1943 While in some instances this can generate better code, improvements are
1944 subject to the whims of the allocator/optimizers. Since there are no
1945 guarantees that your improvements won't be lost, this usage of Local
1946 Register Variables is discouraged.
1947
1948 On the MIPS platform, there is related use for local register variables
1949 with slightly different characteristics (see :ref:`gccint:mips-coprocessors`).
1950
1951 .. _size-of-an-asm:
1952
1953 Size of an asm
1954 ^^^^^^^^^^^^^^
1955
1956 Some targets require that GCC track the size of each instruction used
1957 in order to generate correct code. Because the final length of the
1958 code produced by an ``asm`` statement is only known by the
1959 assembler, GCC must make an estimate as to how big it will be. It
1960 does this by counting the number of instructions in the pattern of the
1961 ``asm`` and multiplying that by the length of the longest
1962 instruction supported by that processor. (When working out the number
1963 of instructions, it assumes that any occurrence of a newline or of
1964 whatever statement separator character is supported by the assembler ---
1965 typically :samp:`;` --- indicates the end of an instruction.)
1966
1967 Normally, GCC's estimate is adequate to ensure that correct
1968 code is generated, but it is possible to confuse the compiler if you use
1969 pseudo instructions or assembler macros that expand into multiple real
1970 instructions, or if you use assembler directives that expand to more
1971 space in the object file than is needed for a single instruction.

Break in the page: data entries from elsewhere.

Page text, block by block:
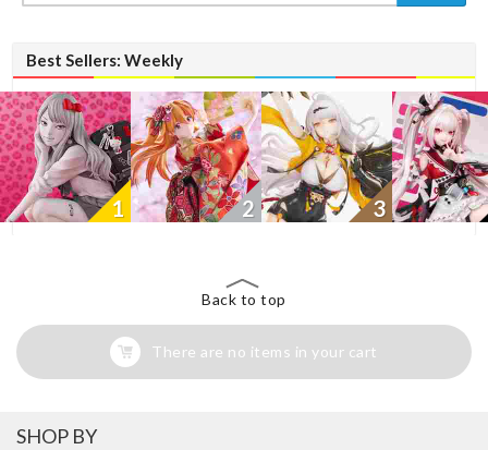
Best Sellers: Weekly
1 2 3
Back to top
There are no items in your cart
SHOP BY
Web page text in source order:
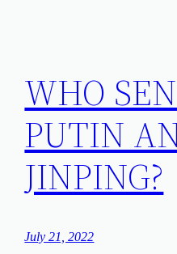
WHO
PUTIN
JINPING?
July 21, 2022
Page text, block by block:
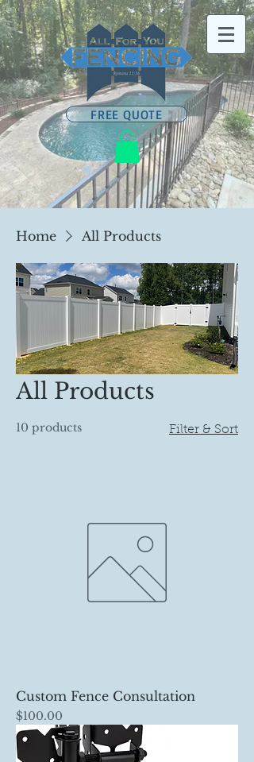
FREE QUOTE
Home All Products
All Products
10 products Filter & Sort
Custom Fence Consultation
Price
$100.00
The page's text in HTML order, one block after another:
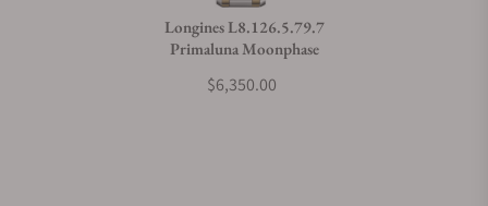
Longines L8.126.5.79.7
Primaluna Moonphase
$6,350.00
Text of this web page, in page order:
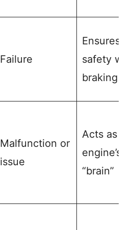
Failure
Ensures
safety
braking
Malfunction or
issue
Acts as
engine’s
“brain”
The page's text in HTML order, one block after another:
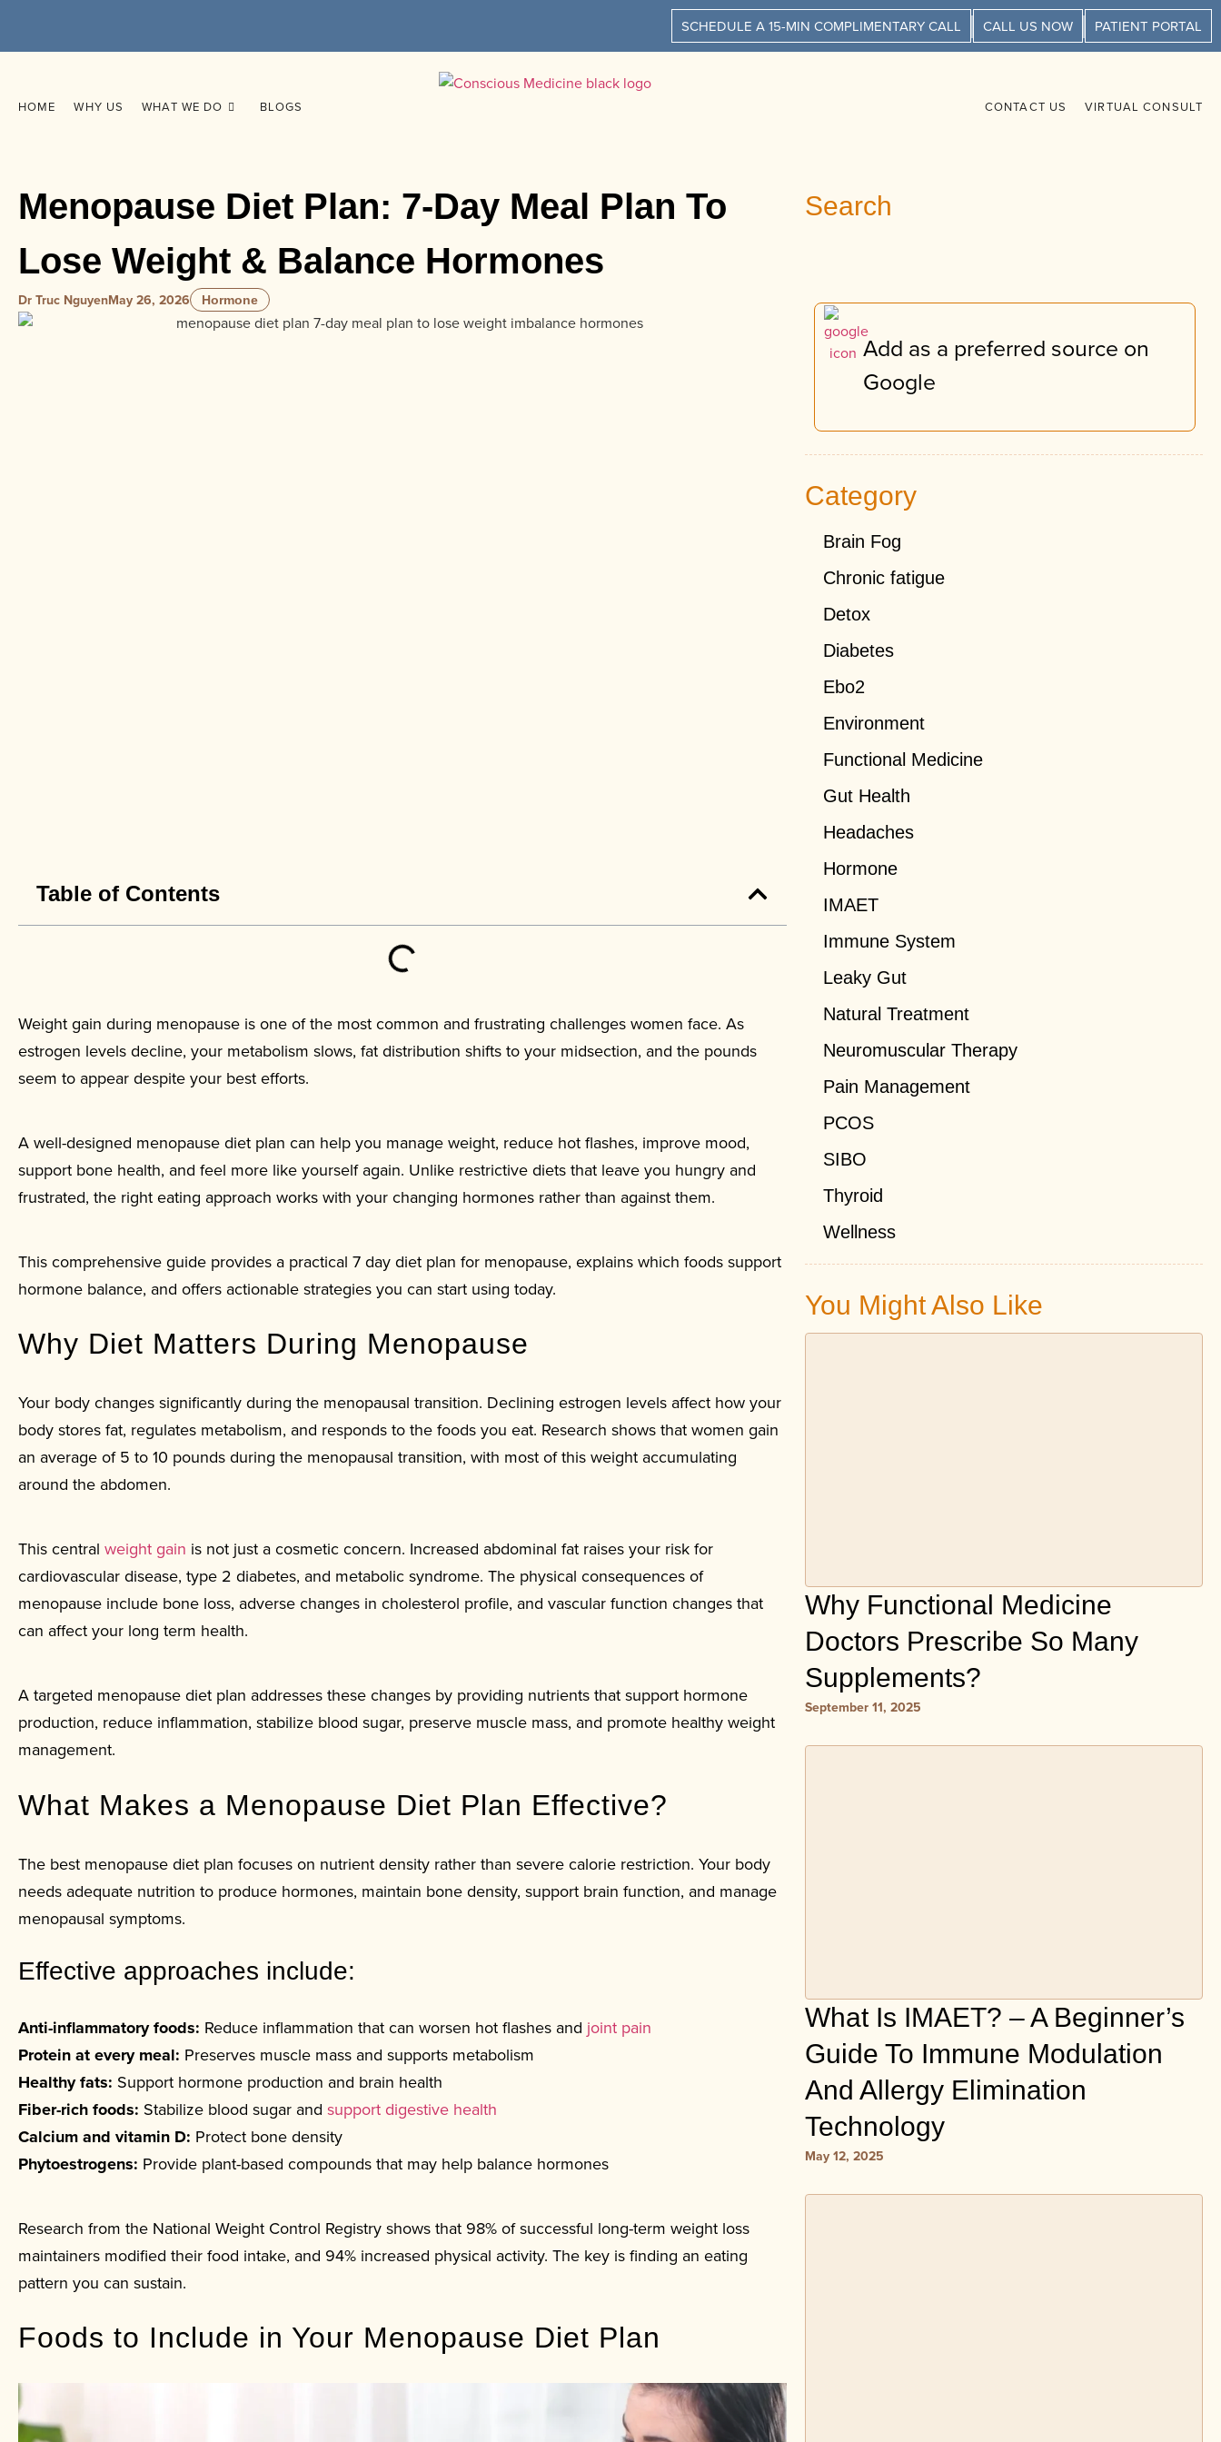
SCHEDULE A 15-MIN COMPLIMENTARY CALL CALL US NOW PATIENT PORTAL
HOME WHY US WHAT WE DO BLOGS CONTACT US VIRTUAL CONSULT
Menopause Diet Plan: 7-Day Meal Plan To
Lose Weight & Balance Hormones
Dr Truc NguyenMay 26, 2026 Hormone
Table of Contents
Weight gain during menopause is one of the most common and frustrating challenges women face. As
estrogen levels decline, your metabolism slows, fat distribution shifts to your midsection, and the pounds
seem to appear despite your best efforts.
A well-designed menopause diet plan can help you manage weight, reduce hot flashes, improve mood,
support bone health, and feel more like yourself again. Unlike restrictive diets that leave you hungry and
frustrated, the right eating approach works with your changing hormones rather than against them.
This comprehensive guide provides a practical 7 day diet plan for menopause, explains which foods support
hormone balance, and offers actionable strategies you can start using today.
Why Diet Matters During Menopause
Your body changes significantly during the menopausal transition. Declining estrogen levels affect how your
body stores fat, regulates metabolism, and responds to the foods you eat. Research shows that women gain
an average of 5 to 10 pounds during the menopausal transition, with most of this weight accumulating
around the abdomen.
This central weight gain is not just a cosmetic concern. Increased abdominal fat raises your risk for
cardiovascular disease, type 2 diabetes, and metabolic syndrome. The physical consequences of
menopause include bone loss, adverse changes in cholesterol profile, and vascular function changes that
can affect your long term health.
A targeted menopause diet plan addresses these changes by providing nutrients that support hormone
production, reduce inflammation, stabilize blood sugar, preserve muscle mass, and promote healthy weight
management.
What Makes a Menopause Diet Plan Effective?
The best menopause diet plan focuses on nutrient density rather than severe calorie restriction. Your body
needs adequate nutrition to produce hormones, maintain bone density, support brain function, and manage
menopausal symptoms.
Effective approaches include:
Anti-inflammatory foods: Reduce inflammation that can worsen hot flashes and joint pain
Protein at every meal: Preserves muscle mass and supports metabolism
Healthy fats: Support hormone production and brain health
Fiber-rich foods: Stabilize blood sugar and support digestive health
Calcium and vitamin D: Protect bone density
Phytoestrogens: Provide plant-based compounds that may help balance hormones
Research from the National Weight Control Registry shows that 98% of successful long-term weight loss
maintainers modified their food intake, and 94% increased physical activity. The key is finding an eating
pattern you can sustain.
Foods to Include in Your Menopause Diet Plan
Search
Add as a preferred source on
Google
Category
Brain Fog
Chronic fatigue
Detox
Diabetes
Ebo2
Environment
Functional Medicine
Gut Health
Headaches
Hormone
IMAET
Immune System
Leaky Gut
Natural Treatment
Neuromuscular Therapy
Pain Management
PCOS
SIBO
Thyroid
Wellness
You Might Also Like
Why Functional Medicine
Doctors Prescribe So Many
Supplements?
September 11, 2025
What Is IMAET? – A Beginner’s
Guide To Immune Modulation
And Allergy Elimination
Technology
May 12, 2025
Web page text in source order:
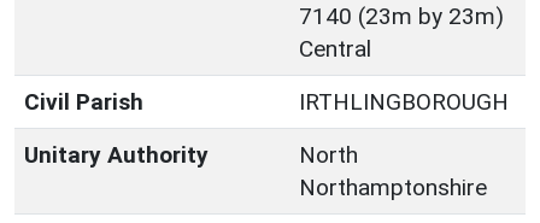
7140 (23m by 23m)
Central
Civil Parish
IRTHLINGBOROUGH
Unitary Authority
North
Northamptonshire
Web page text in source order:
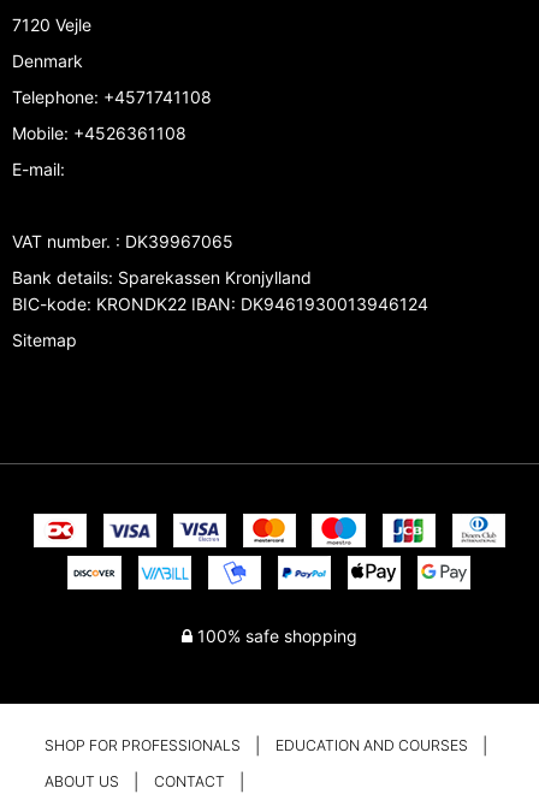
7120 Vejle
Denmark
Telephone: +4571741108
Mobile: +4526361108
E-mail:
VAT number. : DK39967065
Bank details: Sparekassen Kronjylland
BIC-kode: KRONDK22 IBAN: DK9461930013946124
Sitemap
100% safe shopping
SHOP FOR PROFESSIONALS EDUCATION AND COURSES
ABOUT US CONTACT
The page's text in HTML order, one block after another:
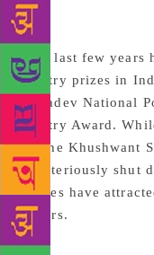
Poetry
The last few years
poetry prizes in
Jayadev National
Poetry Award.
as the Khushwant
mysteriously shut
prizes have
offers.

1972 If this happens then the assembler may produce a diagnostic saying that
1973 a label is unreachable.
1974
1975 .. index:: asm inline
1976
1977 This size is also used for inlining decisions. If you use ``asm inline``
1978 instead of just ``asm``, then for inlining purposes the size of the asm
1979 is taken as the minimum size, ignoring how many instructions GCC thinks it is.